## PROBLEM DESCRIPTION
Retype the entries exactly; omit all pictures.
====== DATA FOR THE TASK ======
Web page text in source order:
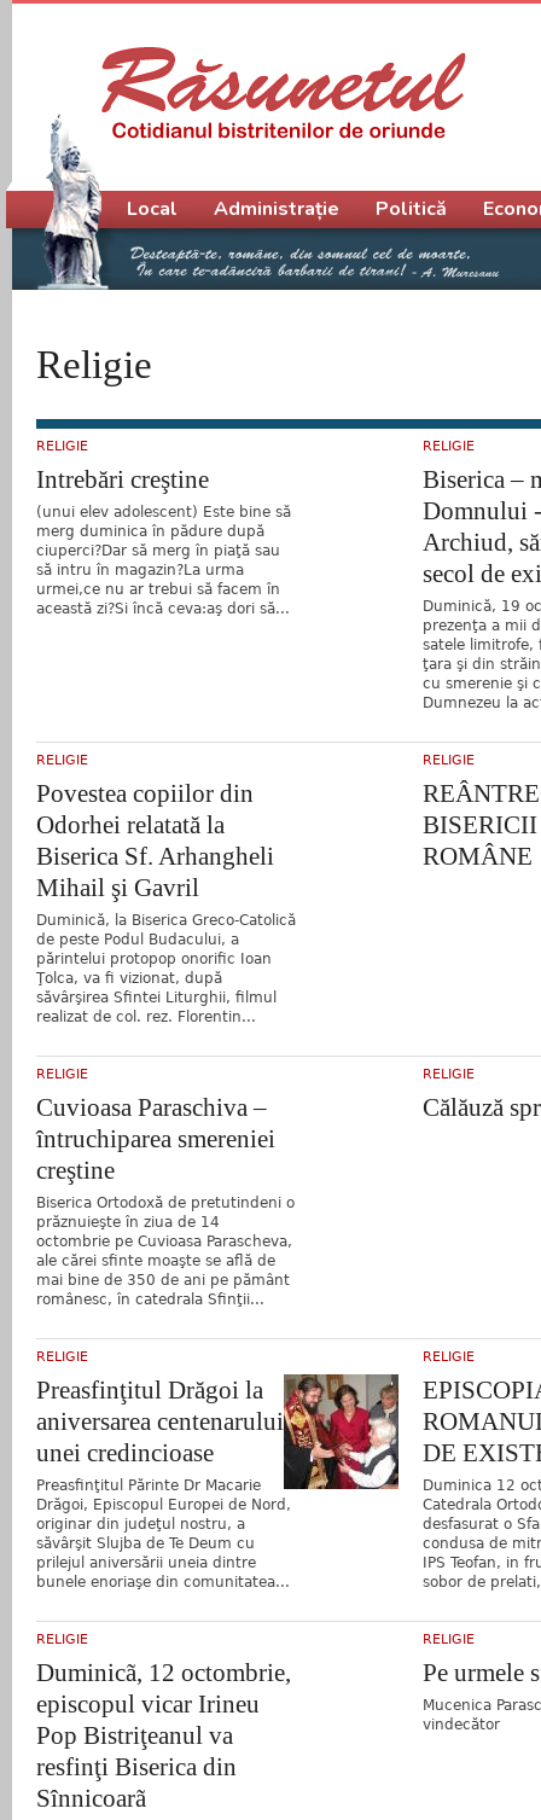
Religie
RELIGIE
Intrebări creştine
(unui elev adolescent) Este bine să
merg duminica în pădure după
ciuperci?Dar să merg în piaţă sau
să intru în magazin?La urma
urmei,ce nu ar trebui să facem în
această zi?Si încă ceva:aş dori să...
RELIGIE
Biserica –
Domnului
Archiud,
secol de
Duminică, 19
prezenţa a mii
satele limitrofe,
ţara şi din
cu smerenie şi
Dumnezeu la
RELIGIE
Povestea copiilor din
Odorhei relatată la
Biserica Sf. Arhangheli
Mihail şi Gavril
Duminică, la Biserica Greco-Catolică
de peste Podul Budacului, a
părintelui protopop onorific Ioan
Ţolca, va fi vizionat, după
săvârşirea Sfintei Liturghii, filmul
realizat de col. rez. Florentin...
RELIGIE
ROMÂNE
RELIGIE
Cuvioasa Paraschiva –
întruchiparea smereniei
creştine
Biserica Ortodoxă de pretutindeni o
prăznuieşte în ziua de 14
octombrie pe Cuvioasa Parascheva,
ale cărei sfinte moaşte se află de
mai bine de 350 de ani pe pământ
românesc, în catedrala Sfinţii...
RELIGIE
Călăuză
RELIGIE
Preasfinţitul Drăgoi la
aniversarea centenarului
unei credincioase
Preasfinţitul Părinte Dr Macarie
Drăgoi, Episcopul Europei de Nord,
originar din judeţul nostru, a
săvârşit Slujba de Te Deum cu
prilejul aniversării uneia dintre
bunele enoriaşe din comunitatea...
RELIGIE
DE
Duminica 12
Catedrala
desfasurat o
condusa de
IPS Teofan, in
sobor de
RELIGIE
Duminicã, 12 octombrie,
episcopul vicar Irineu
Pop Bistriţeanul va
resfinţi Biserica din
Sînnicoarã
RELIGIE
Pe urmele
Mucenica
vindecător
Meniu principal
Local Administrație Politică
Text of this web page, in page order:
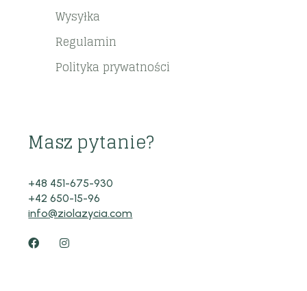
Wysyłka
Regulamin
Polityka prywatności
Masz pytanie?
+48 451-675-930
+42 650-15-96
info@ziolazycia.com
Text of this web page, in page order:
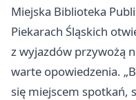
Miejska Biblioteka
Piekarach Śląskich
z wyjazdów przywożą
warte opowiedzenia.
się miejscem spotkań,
======
## EXERCISE OUTPUT
Web page text in source order:
Religie
RELIGIE
Intrebări creştine
(unui elev adolescent) Este bine să
merg duminica în pădure după
ciuperci?Dar să merg în piaţă sau
să intru în magazin?La urma
urmei,ce nu ar trebui să facem în
această zi?Si încă ceva:aş dori să...
RELIGIE
Biserica –
Domnului
Archiud,
secol de
Duminică, 19
prezenţa a mii
satele limitrofe,
ţara şi din
cu smerenie şi
Dumnezeu la
RELIGIE
Povestea copiilor din
Odorhei relatată la
Biserica Sf. Arhangheli
Mihail şi Gavril
Duminică, la Biserica Greco-Catolică
de peste Podul Budacului, a
părintelui protopop onorific Ioan
Ţolca, va fi vizionat, după
săvârşirea Sfintei Liturghii, filmul
realizat de col. rez. Florentin...
RELIGIE
ROMÂNE
RELIGIE
Cuvioasa Paraschiva –
întruchiparea smereniei
creştine
Biserica Ortodoxă de pretutindeni o
prăznuieşte în ziua de 14
octombrie pe Cuvioasa Parascheva,
ale cărei sfinte moaşte se află de
mai bine de 350 de ani pe pământ
românesc, în catedrala Sfinţii...
RELIGIE
Călăuză
RELIGIE
Preasfinţitul Drăgoi la
aniversarea centenarului
unei credincioase
Preasfinţitul Părinte Dr Macarie
Drăgoi, Episcopul Europei de Nord,
originar din judeţul nostru, a
săvârşit Slujba de Te Deum cu
prilejul aniversării uneia dintre
bunele enoriaşe din comunitatea...
RELIGIE
DE
Duminica 12
Catedrala
desfasurat o
condusa de
IPS Teofan, in
sobor de
RELIGIE
Duminicã, 12 octombrie,
episcopul vicar Irineu
Pop Bistriţeanul va
resfinţi Biserica din
Sînnicoarã
RELIGIE
Pe urmele
Mucenica
vindecător
Meniu principal
Local Administrație Politică
Text of this web page, in page order:
Wysyłka
Regulamin
Polityka prywatności
Masz pytanie?
+48 451-675-930
+42 650-15-96
info@ziolazycia.com
Text of this web page, in page order:
Miejska Biblioteka
Piekarach Śląskich
z wyjazdów przywożą
warte opowiedzenia.
się miejscem spotkań,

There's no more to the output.